Friday, August 06, 2010

Battles and Biscuits.

Sometimes I give you an ‘on this day’ story which has a food angle, but the problem with giving you the story on the actual day is that it gives you no time to prepare a commemorative food in advance. I intend to remedy that glitch today by giving you an ‘on the morrow’ story.

Dishes are, as we have found out repeatedly, often named for famous events as well as for famous people. The opposite does occur too, and a historic event is given a foodie name. We have had stories about the Pastry War and the Battle of the Herrings, for example, in previous posts.

Tomorrow, August 7, is the anniversary of The Battle of the Ford of the Biscuit – an event that took place early in the history of the Irish rebellion against English rule.

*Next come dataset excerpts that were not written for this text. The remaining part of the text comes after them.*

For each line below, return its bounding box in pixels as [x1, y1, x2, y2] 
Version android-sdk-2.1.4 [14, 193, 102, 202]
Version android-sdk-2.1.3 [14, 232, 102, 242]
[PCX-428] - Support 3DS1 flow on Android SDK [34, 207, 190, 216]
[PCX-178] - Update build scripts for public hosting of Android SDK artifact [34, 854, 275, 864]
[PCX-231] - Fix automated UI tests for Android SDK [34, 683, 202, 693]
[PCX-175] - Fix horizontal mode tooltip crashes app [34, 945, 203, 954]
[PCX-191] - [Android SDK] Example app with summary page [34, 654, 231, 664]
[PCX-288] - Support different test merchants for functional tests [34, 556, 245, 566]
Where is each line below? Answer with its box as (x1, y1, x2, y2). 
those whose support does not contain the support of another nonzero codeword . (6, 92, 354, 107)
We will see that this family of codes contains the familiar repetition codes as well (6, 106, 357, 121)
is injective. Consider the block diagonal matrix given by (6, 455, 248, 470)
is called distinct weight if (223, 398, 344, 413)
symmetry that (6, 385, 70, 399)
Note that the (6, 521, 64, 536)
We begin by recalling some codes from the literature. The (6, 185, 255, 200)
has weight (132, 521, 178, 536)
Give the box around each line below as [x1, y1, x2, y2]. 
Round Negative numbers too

In February 1594, at the beginning of what became known as the Nine Year’s War, an English army captured and garrisoned the Ulster stronghold of Eniskillen Castle. The Irish response was to place the garrison under siege. On August 7 the advancing English relief forces were ambushed at the Arney River by Irish rebels led by the famous Hugh Maguire, Lord of Fermagh, and leader of the Maguire clan. The English were well and truly routed, and the sight of English rations floating down the bloody river gave the event the name of the ‘Battle of the Ford of the Biscuit.’

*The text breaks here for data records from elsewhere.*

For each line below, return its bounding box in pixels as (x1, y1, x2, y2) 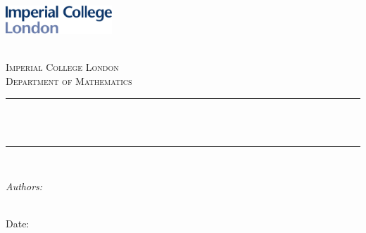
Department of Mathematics (6, 73, 132, 88)
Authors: (6, 179, 43, 194)
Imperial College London (6, 60, 119, 74)
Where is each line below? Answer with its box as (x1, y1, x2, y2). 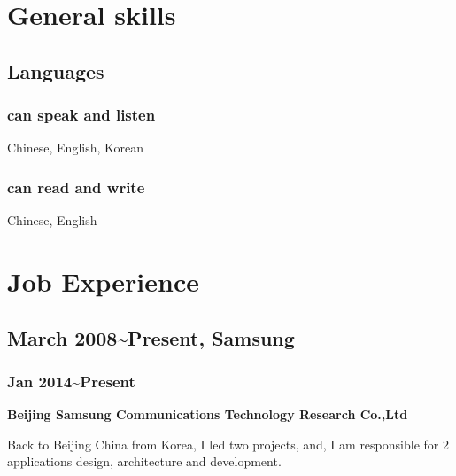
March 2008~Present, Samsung (7, 324, 295, 351)
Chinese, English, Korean (7, 138, 144, 157)
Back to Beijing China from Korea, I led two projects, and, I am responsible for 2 (7, 434, 449, 453)
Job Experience (7, 262, 199, 299)
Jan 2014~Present (7, 370, 135, 392)
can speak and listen (7, 104, 156, 126)
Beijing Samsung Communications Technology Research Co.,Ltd (7, 405, 408, 424)
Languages (7, 57, 104, 84)
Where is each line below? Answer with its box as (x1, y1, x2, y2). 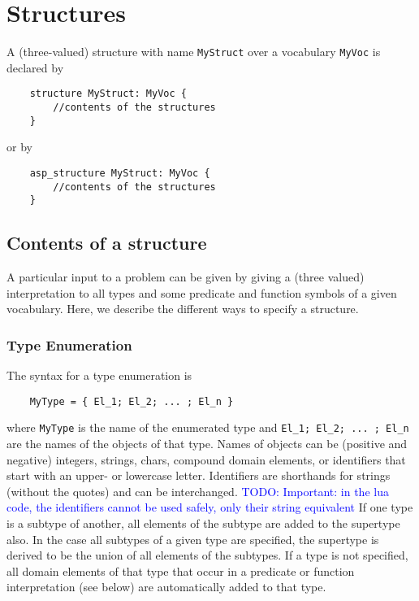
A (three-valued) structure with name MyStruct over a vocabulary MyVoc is (6, 43, 381, 60)
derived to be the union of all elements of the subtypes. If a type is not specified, (6, 547, 408, 564)
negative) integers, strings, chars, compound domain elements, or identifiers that (6, 451, 406, 468)
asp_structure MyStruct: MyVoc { (29, 167, 210, 179)
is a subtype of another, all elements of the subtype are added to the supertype (6, 514, 400, 531)
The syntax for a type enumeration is (6, 367, 192, 384)
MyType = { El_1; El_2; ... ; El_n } (29, 395, 234, 407)
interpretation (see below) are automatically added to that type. (6, 578, 326, 595)

The ‘biscuits’ were of course not Gingernuts or Oreos or Chocolate Digestives, but the traditional military campaign ration of ‘hardtack’ (or sea-biscuit, in the case of the navy). You can find a story about hardtack on the now-defunct Companion to the Old Foodie site, here. The recipe has remained unchanged for centuries – take flour and water (and salt, if you wish), make a paste, roll it thin, and bake it very hard so that it will keep for many years. It was most certainly NOT like the following biscuit, in spite of its name.

Sea-biscuit – Biscuit de Mer.
Take half a pound of sugar and half a pound of flour, mix in a bason with a little lemon grate and four eggs; mix them with a spatula to make rather a liquid paste, but if too much so add flour and sugar, or if too firm, add an egg: the cases must be the size of half a sheet of paper folded in, with the sides much lower than those made for the gros biscuit à couper: put the pâte into these cases, and set them in a hotter oven than for ordinary biscuit; when enough, take them out, and cut them in pieces the length and thickness of the little finger, and put them upon a copper leaf, on the side that has been cut, that all sides may be equally coloured.
The Art of French Cookery, Antoine Beauvilliers, 1827

Quotation for the Day.
You had to eat with all your mind on the food...and how good it tasted, that
black bread!
A. Solzhenitsyn, One Day in the Life of Ivan Denisovich.